Problem details: Please restate the records that follow exactly, skipping their images.

Data for this exercise:

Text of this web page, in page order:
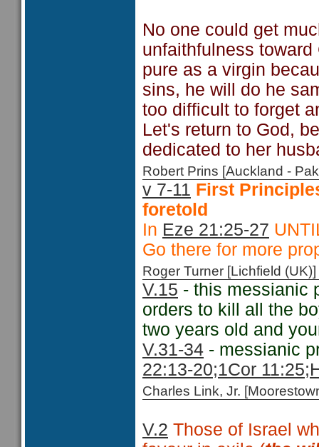
No one could get
unfaithfulness
pure as a virgin
sins, he will do he
too difficult to forget
Let's return to God,
dedicated to her
Robert Prins [Auckland -
v 7-11 First
foretold
In Eze 21:25-27
Go there for more
Roger Turner [Lichfield
V.15 - this messianic
orders to kill all the
two years old and
V.31-34 - messianic
22:13-20;1Cor 11:25;
Charles Link, Jr.
V.2 Those of Israel
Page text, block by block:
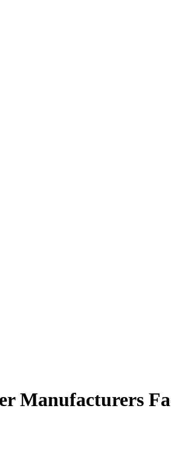
Manufacturers

Problem solution:
Text of this web page, in page order:
No one could get
unfaithfulness
pure as a virgin
sins, he will do he
too difficult to forget
Let's return to God,
dedicated to her
Robert Prins [Auckland -
v 7-11 First
foretold
In Eze 21:25-27
Go there for more
Roger Turner [Lichfield
V.15 - this messianic
orders to kill all the
two years old and
V.31-34 - messianic
22:13-20;1Cor 11:25;
Charles Link, Jr.
V.2 Those of Israel
Page text, block by block:
Manufacturers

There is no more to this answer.